De pronto, ella se detuvo abruptamente... Creí que me iba a devolver la trastada, puso sus manos en mi pecho y se apartó asustada... "¡Alguien viene!" - dijo resoplando como si hubiera visto algún fantasma que a decir verdad, también me precipitó al susto.
Nos quedamos quietos, no nos movimos; casi dejamos de respirar para escuchar y enfocamos nuestra atención zigzagueando nuestras miradas entre las tumbas... "No es nadie" - Quise tranquilizarme tranquilizándola - "No es nadie" - Le repetí, al tiempo que entre los árboles veía unas luces azules aquí y otras más allá...
No eran linternas, esos destellos divagaban sin un orden determinado pero mi entender no Epicúreo no me convencía de que aquello pudiera ser humano...

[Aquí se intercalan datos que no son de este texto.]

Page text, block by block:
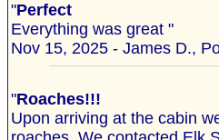
"Perfect
Everything was great "
Nov 15, 2025 - James D.,
"Roaches!!!
Upon arriving at the cabin
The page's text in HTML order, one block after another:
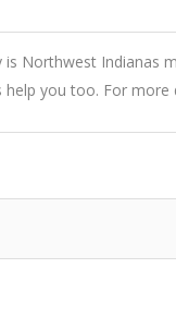
is Northwest Indianas
you too. For more
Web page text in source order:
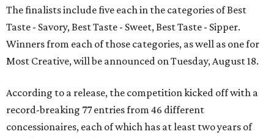
The finalists include five each in the categories of Best
Taste - Savory, Best Taste - Sweet, Best Taste - Sipper.
Winners from each of those categories, as well as one for
Most Creative, will be announced on Tuesday, August 18.
According to a release, the competition kicked off with a
record-breaking 77 entries from 46 different
concessionaires, each of which has at least two years of
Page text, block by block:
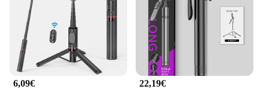
6,09€ 22,19€

Entonces, me salí, puse la falda donde originalmente estaba y me apresuré para arreglar su ropa y la mía propia en medio de esa sensación de espanto que me contagió...
"Nena, son luciérnagas" - Le dije queriendo convencer su sentir, y no sé si lo logré porque a medida que la luz de la Luna se fue, los brillos azules se reproducían verticalmente más y más... Y más que irnos, literalmente huímos y salimos corriendo de ahí y regresamos a la Plaza.

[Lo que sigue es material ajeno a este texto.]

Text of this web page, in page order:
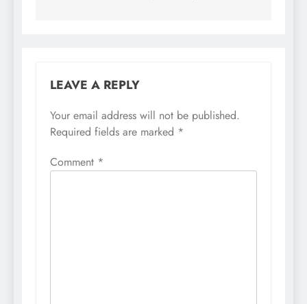
LEAVE A REPLY
Your email address will not be published.
Required fields are marked *
Comment *

Como aquella vez, esa mezcla de emociones volvieron a dejar a las palabras lejos de nuestras gargantas, pero ahora por motivos diferentes. La acompañé hasta su carro tratando de contagiarla ahora yo con sonrisas nerviosas y cuando le abrí la puerta, le ayudé a subir, encendió el motor y se alejó. Con altas palpitaciones caminé entre carros y llegué hasta el mío y me alejé también de prisa.

Ni siquiera hubo tiempo de intercambiar datos o reacciones; fue entonces cuando me dije durante el camino a casa: "Esas no eran luces ni eran lámparas; tampoco eran luciérnagas... Aquellos sin duda... fueron Fuegos Fatuos.